Ask HN: Is Dropbox good enough to sync code between computers? - chrisblackwell
I&#x27;m sure a lot of people have this problem. You code on one computer, then want to pick it up on the next computer.<p>Yes, we could use Git and Github to do pull requests, but there is a lot of stuff I put in my gitignore file that would just be nice to have synced across (like bower components).
======
iamthepieman
I had to take this one step further and actually use dropbox as a deployment
mechanism. I was working for a government department and could not get remote
access to the servers. This meant a one hour drive each way anytime I had to
make a change to the code. I couldn't test, get updates to the data model,
deploy or even check that the server was up without driving two hours.

This wouldn't have been bad if I could have spent a day out of every 5-7 at
this clients offices which is what I did do for the first few days getting
their very simple data services setup. However, after initial development
there were many configuration changes and problems with their data and network
that meant I was hopping in my car to spend ten minutes changing a line in a
config file.

I couldn't install remote desktop software or get access to the right machines
over their VPN, but I did convince the sysadmin to let me install dropbox on
the web server. I simply setup a deployment profile that pointed to my local
dropbox folder on my dev machine and when I needed to push changes I would
just build against that config and deploy to the dropbox folder. A few seconds
to a minute later I could reload the clients web page and see my changes.

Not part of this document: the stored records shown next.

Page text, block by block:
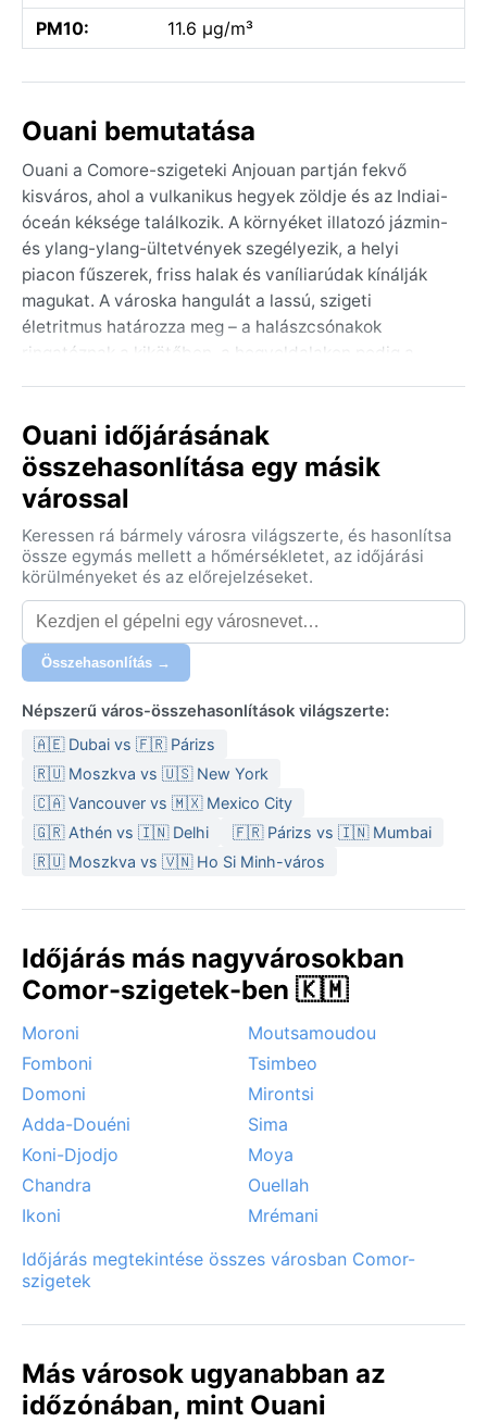
PM10:
11.6 µg/m³
Ouani bemutatása
Ouani a Comore-szigeteki Anjouan partján fekvő
kisváros, ahol a vulkanikus hegyek zöldje és az Indiai-
óceán kéksége találkozik. A környéket illatozó jázmin-
és ylang-ylang-ültetvények szegélyezik, a helyi
piacon fűszerek, friss halak és vaníliarúdak kínálják
magukat. A városka hangulát a lassú, szigeti
életritmus határozza meg – a halászcsónakok
ringatóznak a kikötőben, a hegyoldalakon pedig a
a pálmafák árnyékában.
Éghajlata a trópusi szavanna (Köppen: Aw) jegyében
alakul. A meleg és párás esős évszak novembertől
formájában érkezik, a hőmérséklet 30 °C körül mozog,
a páratartalom magas. A szárazabb, hűvösebb
időszak májustól októberig tart – ilyenkor a nappali
maximum 27–28 °C, az éjszakák enyhék, és a levegő
kevésbé fullasztó. Utazáshoz könnyű pamutruhák,
esőkabát és erős naptej ajánlott; a szúnyogirtó is
hasznos lehet az esős hónapokban.
A legkedvezőbb időjárás a májustól októberig tartó
száraz évszakban várható, amikor a kevesebb
csapadék és az alacsonyabb páratartalom
kellemesebbé teszi a felfedezést. Az esős évszakban
ciklonok is előfordulhatnak, amelyek heves szelekkel
és özönvízszerű esőkkel járnak, de ezek általában
Ouani éghajlata igazi trópusi váltakozás: a buja zöld
és a perzselő nap egyaránt része a sziget ritmusának.
Ouani időjárásának
összehasonlítása egy másik
várossal
Keressen rá bármely városra világszerte, és hasonlítsa
össze egymás mellett a hőmérsékletet, az időjárási
körülményeket és az előrejelzéseket.
Összehasonlítás →
Népszerű város-összehasonlítások világszerte:
🇦🇪 Dubai vs 🇫🇷 Párizs
🇷🇺 Moszkva vs 🇺🇸 New York
🇨🇦 Vancouver vs 🇲🇽 Mexico City
🇬🇷 Athén vs 🇮🇳 Delhi
🇫🇷 Párizs vs 🇮🇳 Mumbai
🇷🇺 Moszkva vs 🇻🇳 Ho Si Minh-város
Időjárás más nagyvárosokban
Comor-szigetek-ben 🇰🇲
Moroni
Moutsamoudou
Fomboni
Tsimbeo
Domoni
Mirontsi
Adda-Douéni
Sima
Koni-Djodjo
Moya
Chandra
Ouellah
Ikoni
Mrémani
Időjárás megtekintése összes városban Comor-
szigetek
Más városok ugyanabban az
időzónában, mint Ouani

The actual setup was somewhat more complex than this. I had to configure
dropbox to run as a service so it continued to run even when my user was not
logged in and I took some extra security precautions with the dropbox user
permissions.

------
sumitgt
I previously used Dropbox to sync my code (in addition to having it on
Github).

But once, it had some sort of a conflict and simply replaced some of my files
with incorrect versions when I edited on another PC while forgetting to run
sync on previous PC (my mistake). I freaked out and stopped the practice
because I felt like Dropbox does not handle conflicts well.

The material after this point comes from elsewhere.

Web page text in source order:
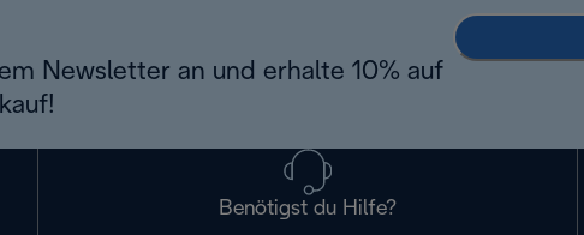
Newsletter an und erhalte 10% auf
Benötigst du Hilfe?
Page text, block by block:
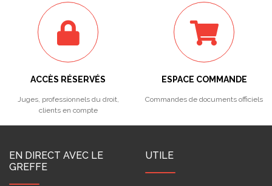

I use OneDrive for syncing my projects folder now. Haven't faced any problems
yet (apart from OneDrive changing permissions on all my files). However, I
treat this strictly as a secondary backup in addition to Github.

------
eivarv
I've moved my personal working source-dir to Dropbox, and symlinked it to
~/src on both my computers (in addition to my editor's workspace and session
files, amongst other things).

It has worked like a charm in my case, though the odd conflict does occur when
changing very quickly back and forth between keyboards. I've also experienced
some sync failures when rapidly changing lots of small files, but this can be
remedied by pausing and resuming sync.

Though I've been doing this for years, I have never experienced any bigger
problems that I were not able to fix with a quick rollback via Dropbox' web
interface.

------
joeclark77
I do this, but be aware, it's mainly for going from my office computer to my
home computer. I don't know if it would suffice if I were using two computers
at nearly the same time. Dropbox takes at least several seconds to sync files,
longer for big ones, so if you're literally going back and forth between two
keyboards you may need to wait for Dropbox to catch up.

------
kseistrup
How about using syncthing instead?

[https://syncthing.net/](https://syncthing.net/)

------
jpetersonmn
I mostly write small 1 file python, PowerShell scripts along with some VB.Net
utilities. I just save my work in my drop box and I'm able to work on them on
any computer. Works pretty good for small projects that you're working on
alone. I should figure out git one of these days I suppose.

------
facorreia
No. That sounds enticing, and I tried that, but there are just too many things
that can go wrong and you'll end up with corrupted repositories.

------
PandaMX
I do this for a few personal projects between work and home. It works on a
small scale, not the most efficient method however.